Quiz Answer Key and Fun Facts
1. First a question on terminology. What is the proper term for the Vatican's act of recognising someone as a saint?
2. I was born in 1910 in Skopje (now in Macedonia), but I lived in Calcutta, India from the age of 18. I left my convent to work for the poor in Calcutta where I started the Missionaries of Charity and The House of the Dying. I received the Nobel Peace Prize in 1979, and I died in 1997. People all over the world continue the work I began with the Missionaries of Charity.
3. I might be Australia's first saint. I was born in Melbourne in 1842, and moved to Penola to start teaching poor children without charge. I wanted to become a nun, but couldn't find an order that suited me, so I started the Sisters of St. Joseph (the Brown Josephites), who live in poverty and work for the poor. Josephites went on to teach in schools all over Australia, New Zealand and Peru.
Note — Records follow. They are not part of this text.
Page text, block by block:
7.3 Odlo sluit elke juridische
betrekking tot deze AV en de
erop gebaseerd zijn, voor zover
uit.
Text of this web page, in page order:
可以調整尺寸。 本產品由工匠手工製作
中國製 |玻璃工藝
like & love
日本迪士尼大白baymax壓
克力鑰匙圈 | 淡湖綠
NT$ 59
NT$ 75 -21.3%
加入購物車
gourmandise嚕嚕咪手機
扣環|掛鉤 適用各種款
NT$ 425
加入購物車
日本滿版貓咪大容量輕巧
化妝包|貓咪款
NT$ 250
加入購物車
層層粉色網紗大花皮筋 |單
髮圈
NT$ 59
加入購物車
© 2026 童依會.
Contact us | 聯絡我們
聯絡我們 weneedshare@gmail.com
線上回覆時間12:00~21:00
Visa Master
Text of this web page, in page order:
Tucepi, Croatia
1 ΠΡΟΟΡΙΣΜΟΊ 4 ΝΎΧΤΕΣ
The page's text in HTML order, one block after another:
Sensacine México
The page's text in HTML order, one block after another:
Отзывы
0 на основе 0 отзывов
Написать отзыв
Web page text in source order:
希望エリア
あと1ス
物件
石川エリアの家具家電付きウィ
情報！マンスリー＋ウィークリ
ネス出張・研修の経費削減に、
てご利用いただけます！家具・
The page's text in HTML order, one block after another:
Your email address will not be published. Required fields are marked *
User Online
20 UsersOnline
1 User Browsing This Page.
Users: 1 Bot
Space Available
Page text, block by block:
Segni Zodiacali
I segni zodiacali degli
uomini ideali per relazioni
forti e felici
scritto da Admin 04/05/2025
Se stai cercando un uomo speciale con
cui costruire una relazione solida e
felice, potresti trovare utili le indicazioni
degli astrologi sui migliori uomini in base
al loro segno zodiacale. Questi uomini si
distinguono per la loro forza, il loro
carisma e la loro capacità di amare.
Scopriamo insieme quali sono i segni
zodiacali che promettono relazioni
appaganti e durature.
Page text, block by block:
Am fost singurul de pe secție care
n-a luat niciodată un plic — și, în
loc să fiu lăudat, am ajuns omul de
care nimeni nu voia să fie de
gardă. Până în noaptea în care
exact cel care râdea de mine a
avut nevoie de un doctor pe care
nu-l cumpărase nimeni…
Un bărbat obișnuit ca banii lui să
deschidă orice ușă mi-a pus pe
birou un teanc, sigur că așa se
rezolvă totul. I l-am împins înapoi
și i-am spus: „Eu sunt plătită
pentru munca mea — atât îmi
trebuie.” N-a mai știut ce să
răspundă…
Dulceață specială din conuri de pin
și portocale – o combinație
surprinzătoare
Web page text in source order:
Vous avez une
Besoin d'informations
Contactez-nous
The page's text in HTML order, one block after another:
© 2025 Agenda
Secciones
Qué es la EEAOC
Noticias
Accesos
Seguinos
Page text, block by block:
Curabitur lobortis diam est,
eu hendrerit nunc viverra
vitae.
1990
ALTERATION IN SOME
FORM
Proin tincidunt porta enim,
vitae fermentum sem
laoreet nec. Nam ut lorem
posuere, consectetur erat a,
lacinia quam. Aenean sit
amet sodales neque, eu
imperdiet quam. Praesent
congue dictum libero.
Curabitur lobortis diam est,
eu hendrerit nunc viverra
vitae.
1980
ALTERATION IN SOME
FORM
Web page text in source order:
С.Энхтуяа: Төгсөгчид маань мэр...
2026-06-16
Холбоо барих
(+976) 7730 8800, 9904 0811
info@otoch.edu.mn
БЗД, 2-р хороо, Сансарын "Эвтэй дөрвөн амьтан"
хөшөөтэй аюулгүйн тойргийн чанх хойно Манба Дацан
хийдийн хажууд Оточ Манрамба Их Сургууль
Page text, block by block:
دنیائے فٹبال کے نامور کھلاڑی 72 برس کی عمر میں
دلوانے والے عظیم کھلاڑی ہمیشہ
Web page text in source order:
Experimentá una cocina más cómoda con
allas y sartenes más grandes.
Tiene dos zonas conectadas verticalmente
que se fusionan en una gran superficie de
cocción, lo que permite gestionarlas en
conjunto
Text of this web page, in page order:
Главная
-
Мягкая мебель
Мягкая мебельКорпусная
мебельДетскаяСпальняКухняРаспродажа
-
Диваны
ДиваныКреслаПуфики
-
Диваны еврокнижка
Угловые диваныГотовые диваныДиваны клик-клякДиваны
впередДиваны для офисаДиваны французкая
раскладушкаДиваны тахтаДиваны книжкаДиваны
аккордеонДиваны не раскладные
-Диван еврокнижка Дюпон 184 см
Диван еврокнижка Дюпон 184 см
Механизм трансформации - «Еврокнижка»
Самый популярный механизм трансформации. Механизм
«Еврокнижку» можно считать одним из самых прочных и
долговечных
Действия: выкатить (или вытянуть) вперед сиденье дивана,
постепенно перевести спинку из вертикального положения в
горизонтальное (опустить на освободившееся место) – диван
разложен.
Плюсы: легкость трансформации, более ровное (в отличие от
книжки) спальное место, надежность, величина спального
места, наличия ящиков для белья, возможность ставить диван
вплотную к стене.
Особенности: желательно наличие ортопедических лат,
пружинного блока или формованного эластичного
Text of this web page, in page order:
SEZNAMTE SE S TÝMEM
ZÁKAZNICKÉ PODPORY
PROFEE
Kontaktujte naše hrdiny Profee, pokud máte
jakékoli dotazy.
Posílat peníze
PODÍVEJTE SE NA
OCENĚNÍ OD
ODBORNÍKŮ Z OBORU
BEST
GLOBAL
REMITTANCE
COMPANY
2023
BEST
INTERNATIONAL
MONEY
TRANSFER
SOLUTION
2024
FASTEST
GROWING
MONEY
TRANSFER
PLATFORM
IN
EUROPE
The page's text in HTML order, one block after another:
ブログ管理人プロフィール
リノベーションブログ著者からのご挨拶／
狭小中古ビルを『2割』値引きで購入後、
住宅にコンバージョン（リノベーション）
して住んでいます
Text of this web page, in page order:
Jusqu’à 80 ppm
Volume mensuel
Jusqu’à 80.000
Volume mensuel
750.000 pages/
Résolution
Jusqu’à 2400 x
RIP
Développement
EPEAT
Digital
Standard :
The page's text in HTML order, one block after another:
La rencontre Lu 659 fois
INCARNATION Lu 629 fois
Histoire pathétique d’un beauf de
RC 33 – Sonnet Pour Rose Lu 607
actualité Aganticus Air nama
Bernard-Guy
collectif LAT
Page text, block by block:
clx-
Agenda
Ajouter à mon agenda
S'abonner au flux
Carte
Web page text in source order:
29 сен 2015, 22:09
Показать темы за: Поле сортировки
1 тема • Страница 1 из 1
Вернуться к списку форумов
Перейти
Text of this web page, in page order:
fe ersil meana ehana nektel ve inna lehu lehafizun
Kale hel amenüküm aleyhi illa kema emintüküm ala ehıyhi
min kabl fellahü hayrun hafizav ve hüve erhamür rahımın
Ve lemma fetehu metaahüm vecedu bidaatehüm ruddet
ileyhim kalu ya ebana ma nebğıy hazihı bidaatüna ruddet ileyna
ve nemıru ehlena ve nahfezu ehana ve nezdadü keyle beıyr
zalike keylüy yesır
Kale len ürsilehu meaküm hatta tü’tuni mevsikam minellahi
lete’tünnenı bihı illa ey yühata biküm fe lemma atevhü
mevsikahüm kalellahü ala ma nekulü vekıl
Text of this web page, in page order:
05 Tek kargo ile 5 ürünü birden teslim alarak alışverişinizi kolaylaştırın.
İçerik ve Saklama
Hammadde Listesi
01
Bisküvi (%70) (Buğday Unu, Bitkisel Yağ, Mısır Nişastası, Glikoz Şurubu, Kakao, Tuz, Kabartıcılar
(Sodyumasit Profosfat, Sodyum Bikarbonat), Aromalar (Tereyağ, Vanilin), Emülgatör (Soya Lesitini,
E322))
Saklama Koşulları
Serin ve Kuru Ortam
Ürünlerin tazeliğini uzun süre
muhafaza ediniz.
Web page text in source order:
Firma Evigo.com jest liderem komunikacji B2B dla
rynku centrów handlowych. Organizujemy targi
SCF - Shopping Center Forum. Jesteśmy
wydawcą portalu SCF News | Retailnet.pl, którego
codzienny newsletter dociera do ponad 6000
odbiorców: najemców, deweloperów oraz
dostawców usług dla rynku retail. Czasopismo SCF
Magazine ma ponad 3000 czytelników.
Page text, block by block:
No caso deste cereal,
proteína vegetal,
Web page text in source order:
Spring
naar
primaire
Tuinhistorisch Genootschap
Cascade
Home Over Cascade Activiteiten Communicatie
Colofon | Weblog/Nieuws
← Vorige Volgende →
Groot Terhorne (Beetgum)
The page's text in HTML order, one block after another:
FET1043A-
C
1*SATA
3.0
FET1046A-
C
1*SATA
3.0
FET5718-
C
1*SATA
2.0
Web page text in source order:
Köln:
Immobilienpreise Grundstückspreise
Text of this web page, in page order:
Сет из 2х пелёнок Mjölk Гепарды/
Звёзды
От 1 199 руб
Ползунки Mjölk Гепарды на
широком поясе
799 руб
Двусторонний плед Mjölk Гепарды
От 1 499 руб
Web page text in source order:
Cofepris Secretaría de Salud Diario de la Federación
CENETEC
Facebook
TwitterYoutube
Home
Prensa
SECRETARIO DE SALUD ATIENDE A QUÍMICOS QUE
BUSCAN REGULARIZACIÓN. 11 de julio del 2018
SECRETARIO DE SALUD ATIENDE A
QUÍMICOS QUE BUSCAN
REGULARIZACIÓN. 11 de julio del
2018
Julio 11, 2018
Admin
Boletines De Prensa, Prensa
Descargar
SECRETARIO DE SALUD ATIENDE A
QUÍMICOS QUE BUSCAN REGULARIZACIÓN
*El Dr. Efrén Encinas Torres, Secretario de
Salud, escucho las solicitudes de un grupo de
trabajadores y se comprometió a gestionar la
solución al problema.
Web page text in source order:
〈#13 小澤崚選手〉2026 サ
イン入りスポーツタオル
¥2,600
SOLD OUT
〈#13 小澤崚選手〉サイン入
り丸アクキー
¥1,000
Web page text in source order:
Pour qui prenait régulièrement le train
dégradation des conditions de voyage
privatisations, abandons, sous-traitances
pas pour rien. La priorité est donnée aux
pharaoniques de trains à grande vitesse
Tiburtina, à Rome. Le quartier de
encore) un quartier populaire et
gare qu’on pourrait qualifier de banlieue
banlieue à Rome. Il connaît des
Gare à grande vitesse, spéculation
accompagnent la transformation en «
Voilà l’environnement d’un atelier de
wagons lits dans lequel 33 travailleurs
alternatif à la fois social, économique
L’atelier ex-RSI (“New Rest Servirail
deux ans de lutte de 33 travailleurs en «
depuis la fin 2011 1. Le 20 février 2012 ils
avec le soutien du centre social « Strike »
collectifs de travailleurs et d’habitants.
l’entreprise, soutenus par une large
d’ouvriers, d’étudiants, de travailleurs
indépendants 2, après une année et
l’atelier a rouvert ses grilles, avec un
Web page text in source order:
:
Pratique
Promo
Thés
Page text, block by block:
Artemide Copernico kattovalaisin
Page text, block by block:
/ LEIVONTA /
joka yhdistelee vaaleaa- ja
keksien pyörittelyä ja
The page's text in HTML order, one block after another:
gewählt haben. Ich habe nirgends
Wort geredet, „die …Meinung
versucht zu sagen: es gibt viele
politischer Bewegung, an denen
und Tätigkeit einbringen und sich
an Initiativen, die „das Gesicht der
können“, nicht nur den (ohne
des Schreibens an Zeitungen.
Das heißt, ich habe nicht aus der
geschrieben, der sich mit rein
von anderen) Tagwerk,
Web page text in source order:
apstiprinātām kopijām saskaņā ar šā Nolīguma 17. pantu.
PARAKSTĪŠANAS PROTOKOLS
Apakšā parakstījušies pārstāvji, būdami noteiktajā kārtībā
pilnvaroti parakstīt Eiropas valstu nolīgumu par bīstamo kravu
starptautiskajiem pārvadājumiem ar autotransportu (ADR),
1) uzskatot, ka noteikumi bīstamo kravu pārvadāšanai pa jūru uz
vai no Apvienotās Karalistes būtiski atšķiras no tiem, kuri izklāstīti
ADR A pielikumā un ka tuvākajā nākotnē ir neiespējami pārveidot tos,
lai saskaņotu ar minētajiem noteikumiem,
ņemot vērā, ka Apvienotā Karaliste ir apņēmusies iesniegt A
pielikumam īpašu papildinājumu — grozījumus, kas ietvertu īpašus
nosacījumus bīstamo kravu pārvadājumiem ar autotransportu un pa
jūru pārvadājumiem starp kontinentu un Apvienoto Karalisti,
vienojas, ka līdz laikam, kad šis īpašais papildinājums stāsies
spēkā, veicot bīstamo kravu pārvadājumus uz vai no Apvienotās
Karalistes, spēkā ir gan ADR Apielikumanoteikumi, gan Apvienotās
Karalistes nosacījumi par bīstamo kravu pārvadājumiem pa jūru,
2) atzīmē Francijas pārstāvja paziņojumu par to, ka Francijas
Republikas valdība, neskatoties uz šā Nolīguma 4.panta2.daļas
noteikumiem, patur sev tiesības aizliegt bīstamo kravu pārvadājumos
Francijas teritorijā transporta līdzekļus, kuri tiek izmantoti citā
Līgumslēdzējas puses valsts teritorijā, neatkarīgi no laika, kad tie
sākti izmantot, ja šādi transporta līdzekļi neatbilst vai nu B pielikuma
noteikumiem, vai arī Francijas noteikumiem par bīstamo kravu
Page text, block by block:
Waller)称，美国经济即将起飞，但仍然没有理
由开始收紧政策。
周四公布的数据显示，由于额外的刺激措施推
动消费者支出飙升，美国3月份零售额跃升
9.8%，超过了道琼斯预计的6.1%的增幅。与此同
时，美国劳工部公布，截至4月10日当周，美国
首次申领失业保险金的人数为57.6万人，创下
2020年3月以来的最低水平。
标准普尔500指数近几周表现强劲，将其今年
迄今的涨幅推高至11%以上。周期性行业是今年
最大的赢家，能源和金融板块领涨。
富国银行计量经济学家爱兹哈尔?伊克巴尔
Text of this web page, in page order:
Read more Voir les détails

4. I was born in Belgium in 1840. I volunteered to work on the island of Molokai, a colony of condemned lepers in Hawaii. There I looked after the daily needs of many people suffering from leprosy and worked to improve access to health care. I eventually contracted leprosy myself, and died in 1889.
5. I was archbishop of El Salvador during the violence of the 1970s. I took a stand against the government at the time, and publicly denounced their support of the violence that was destroying many lives in El Salvador. I even petitioned President Carter to stop giving military aid. The other bishops of El Salvador did not support me. I was assassinated in 1980; it is still not known who killed me.
6. Many popes become saints. Which of these has not been nominated for Sainthood?
7. I may be the first Native North American saint. I was born in 1656 and my father was a Mohawk chief. I was baptised by French missionaries. After this I travelled to Montreal to live on a French mission, and lived a quiet and prayerful life until my death in 1680.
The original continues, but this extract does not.